Abnormalities in chromosome 17 and p53 in lung carcinoma cells detected by fluorescence in situ hybridization.

作者信息

Kawai Toshiaki, Hiroi Sadayuki, Nakanishi Kuniaki, Sakurai Yutaka, Torikata Chikao

机构信息

Department of Pathology, National Defense Medical College, Tokorozawa, Japan.

出版信息

Pathol Int. 2004 Jun;54(6):413-9. doi: 10.1111/j.1440-1827.2004.01635.x.

Abstract

The value of fluorescence in situ hybridization (FISH) as an aid to deciding the prognosis for lung carcinoma patients, comparing quantitatively the signal from the p53 gene (17p13.1) on chromosome 17, was studied. A dual-labeling technique was used, using probes for the centromeric region of chromosome 17 and for the p53 gene locus. FISH was used on frozen sections of 68 surgically resected lung carcinoma (20 adenocarcinoma; 37 squamous cell carcinoma; 11 large, small, and other cell carcinoma). Hybridization signals were counted for 100-200 interphase nuclei per specimen using a Zeiss confocal laser scanning microscope (Carl Zeiss, Oberkochen, Germany) equipped with a bandpass filter for diaminophenolindole and a longpass filter for rhodamine.

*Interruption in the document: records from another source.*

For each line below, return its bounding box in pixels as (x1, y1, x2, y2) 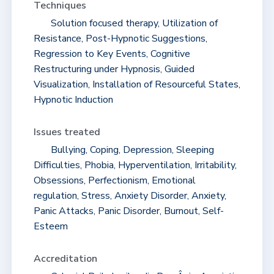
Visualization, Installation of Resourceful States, (33, 77, 240, 91)
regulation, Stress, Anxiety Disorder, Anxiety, (33, 188, 226, 202)
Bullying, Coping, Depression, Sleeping (48, 143, 214, 157)
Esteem (33, 219, 68, 233)
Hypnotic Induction (33, 92, 113, 106)
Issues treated (33, 125, 100, 139)
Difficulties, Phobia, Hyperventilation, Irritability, (33, 158, 237, 172)
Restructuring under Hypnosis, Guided (33, 62, 194, 76)
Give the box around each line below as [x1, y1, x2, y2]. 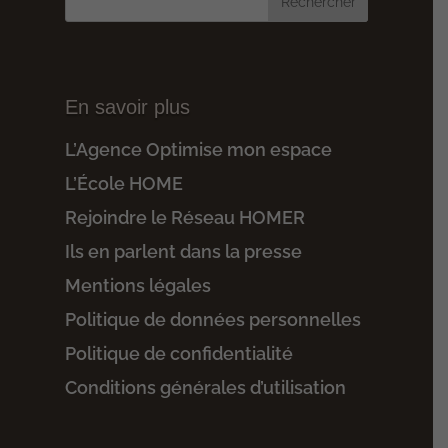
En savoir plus [64, 95, 190, 118]
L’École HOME [64, 172, 183, 194]
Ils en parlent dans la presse [64, 240, 302, 262]
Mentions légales [64, 274, 215, 296]
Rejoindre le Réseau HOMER [64, 206, 305, 228]
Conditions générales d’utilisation [64, 376, 346, 398]
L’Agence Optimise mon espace [64, 138, 332, 160]
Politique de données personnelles [64, 308, 361, 330]
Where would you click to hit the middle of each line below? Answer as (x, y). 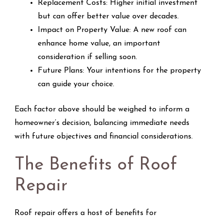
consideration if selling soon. (87, 57)
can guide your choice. (76, 84)
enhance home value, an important (99, 43)
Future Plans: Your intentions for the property (119, 70)
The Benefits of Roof (96, 165)
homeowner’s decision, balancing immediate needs (102, 123)
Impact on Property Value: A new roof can (112, 30)
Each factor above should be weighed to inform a (102, 109)
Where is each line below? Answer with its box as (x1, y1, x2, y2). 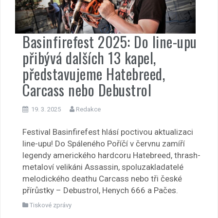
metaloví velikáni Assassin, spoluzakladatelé (22, 162, 183, 172)
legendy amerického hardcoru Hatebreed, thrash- (22, 150, 200, 161)
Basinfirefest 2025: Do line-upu (22, 30, 197, 53)
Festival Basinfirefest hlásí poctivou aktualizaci (22, 127, 193, 137)
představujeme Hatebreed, (22, 62, 165, 85)
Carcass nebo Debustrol (22, 78, 151, 101)
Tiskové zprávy (30, 201, 72, 209)
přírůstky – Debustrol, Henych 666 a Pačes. (22, 185, 178, 196)
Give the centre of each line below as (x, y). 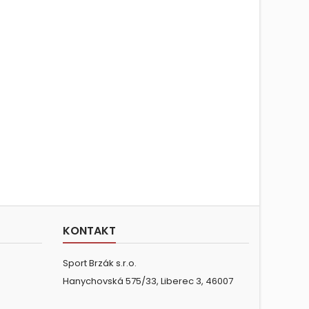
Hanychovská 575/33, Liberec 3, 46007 (148, 281)
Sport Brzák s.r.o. (100, 263)
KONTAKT (89, 231)
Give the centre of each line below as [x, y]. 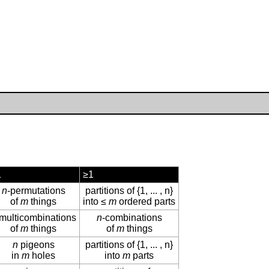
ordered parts [146, 202]
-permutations [36, 191]
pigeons [36, 245]
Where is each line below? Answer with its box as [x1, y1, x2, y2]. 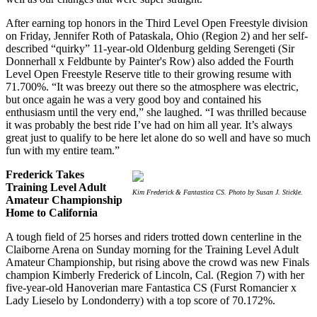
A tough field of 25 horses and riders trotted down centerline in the [6, 231, 301, 243]
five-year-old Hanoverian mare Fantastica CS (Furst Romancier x [6, 282, 296, 294]
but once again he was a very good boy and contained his [6, 93, 261, 106]
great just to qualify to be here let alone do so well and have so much [6, 132, 311, 144]
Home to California [6, 207, 98, 219]
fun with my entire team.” [6, 144, 120, 157]
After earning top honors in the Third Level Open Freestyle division [6, 17, 308, 30]
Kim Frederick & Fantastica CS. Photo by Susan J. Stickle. [132, 188, 303, 197]
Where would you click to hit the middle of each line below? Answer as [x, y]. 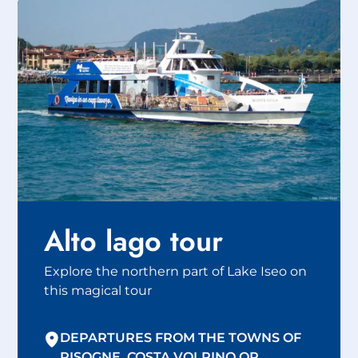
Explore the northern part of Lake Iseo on [175, 271]
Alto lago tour [133, 241]
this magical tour [97, 290]
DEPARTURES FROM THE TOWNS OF [181, 337]

Clinicopathologic data were evaluated using the Statistical Analysis System. Chromosome 17 polysomy (three or more signals) was greater in poorly differentiated than in well-differentiated lung carcinoma (P < 0.05). p53 deletion correlated with p53 immunostaining (P < 0.05). Thus, analysis by FISH using DNA probes for chromosome 17 and p53 may be of some, albeit limited, value in determination of prognosis.

摘要

研究了荧光原位杂交(FISH)在辅助判断肺癌患者预后方面的价值,通过定量比较17号染色体上p53基因(17p13.1)的信号。采用双标记技术,使用针对17号染色体着丝粒区域和p53基因位点的探针。对68例手术切除的肺癌(20例腺癌;37例鳞状细胞癌;11例大细胞、小细胞及其他细胞癌)的冰冻切片进行FISH检测。使用配备有用于二氨基苯酚吲哚的带通滤光片和用于罗丹明的长通滤光片的蔡司共聚焦激光扫描显微镜(德国奥伯科亨的卡尔·蔡司公司),对每个标本的100 - 200个间期核的杂交信号进行计数。使用统计分析系统评估临床病理数据。低分化肺癌的17号染色体多体性(三个或更多信号)高于高分化肺癌(P < 0.05)。p53缺失与p53免疫染色相关(P < 0.05)。因此,使用针对17号染色体和p53的DNA探针进行FISH分析在判断预后方面可能具有一定价值,尽管有限。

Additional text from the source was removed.